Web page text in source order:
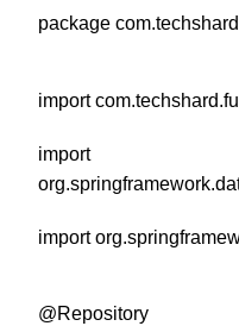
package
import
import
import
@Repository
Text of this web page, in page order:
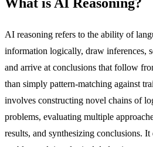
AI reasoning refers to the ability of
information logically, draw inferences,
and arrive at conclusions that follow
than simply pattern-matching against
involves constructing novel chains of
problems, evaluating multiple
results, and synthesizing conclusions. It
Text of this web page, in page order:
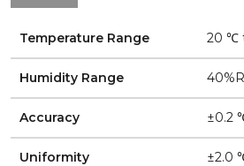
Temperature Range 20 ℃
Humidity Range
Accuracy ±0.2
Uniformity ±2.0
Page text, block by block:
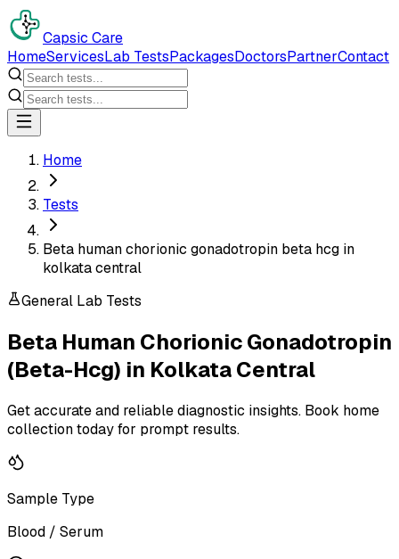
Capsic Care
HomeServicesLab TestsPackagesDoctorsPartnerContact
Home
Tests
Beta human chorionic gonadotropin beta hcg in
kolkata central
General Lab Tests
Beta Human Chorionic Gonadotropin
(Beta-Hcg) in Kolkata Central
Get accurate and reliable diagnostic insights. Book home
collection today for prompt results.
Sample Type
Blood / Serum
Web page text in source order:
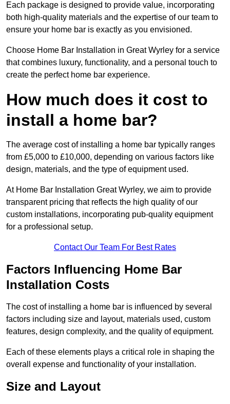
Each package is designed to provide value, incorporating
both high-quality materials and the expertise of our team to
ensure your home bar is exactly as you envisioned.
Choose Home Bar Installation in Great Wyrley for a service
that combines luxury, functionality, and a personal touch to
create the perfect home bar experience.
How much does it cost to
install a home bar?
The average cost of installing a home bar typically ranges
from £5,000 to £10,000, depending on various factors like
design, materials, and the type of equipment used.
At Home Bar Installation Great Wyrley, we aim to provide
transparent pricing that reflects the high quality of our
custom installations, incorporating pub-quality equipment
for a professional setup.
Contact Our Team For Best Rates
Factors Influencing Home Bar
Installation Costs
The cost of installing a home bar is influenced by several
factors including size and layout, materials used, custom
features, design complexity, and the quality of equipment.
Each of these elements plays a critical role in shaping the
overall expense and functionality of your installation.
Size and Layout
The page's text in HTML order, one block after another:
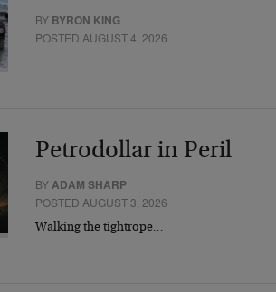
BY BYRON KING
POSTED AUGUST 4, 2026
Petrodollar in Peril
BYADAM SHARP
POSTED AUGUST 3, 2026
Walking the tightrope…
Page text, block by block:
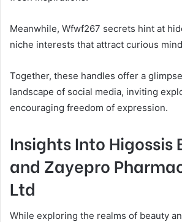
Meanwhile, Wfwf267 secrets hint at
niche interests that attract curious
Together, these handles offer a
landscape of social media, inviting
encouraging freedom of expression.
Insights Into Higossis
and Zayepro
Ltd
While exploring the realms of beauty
◇ ◇ ◇ ◇ ◇
#### Task requirements:
Set down, from the entries above, exactly the lines from the one with "Installation Costs" up to and including the one with "Each of these", and no other lines.

#### Response below:
Installation Costs
The cost of installing a home bar is influenced by several
factors including size and layout, materials used, custom
features, design complexity, and the quality of equipment.
Each of these elements plays a critical role in shaping the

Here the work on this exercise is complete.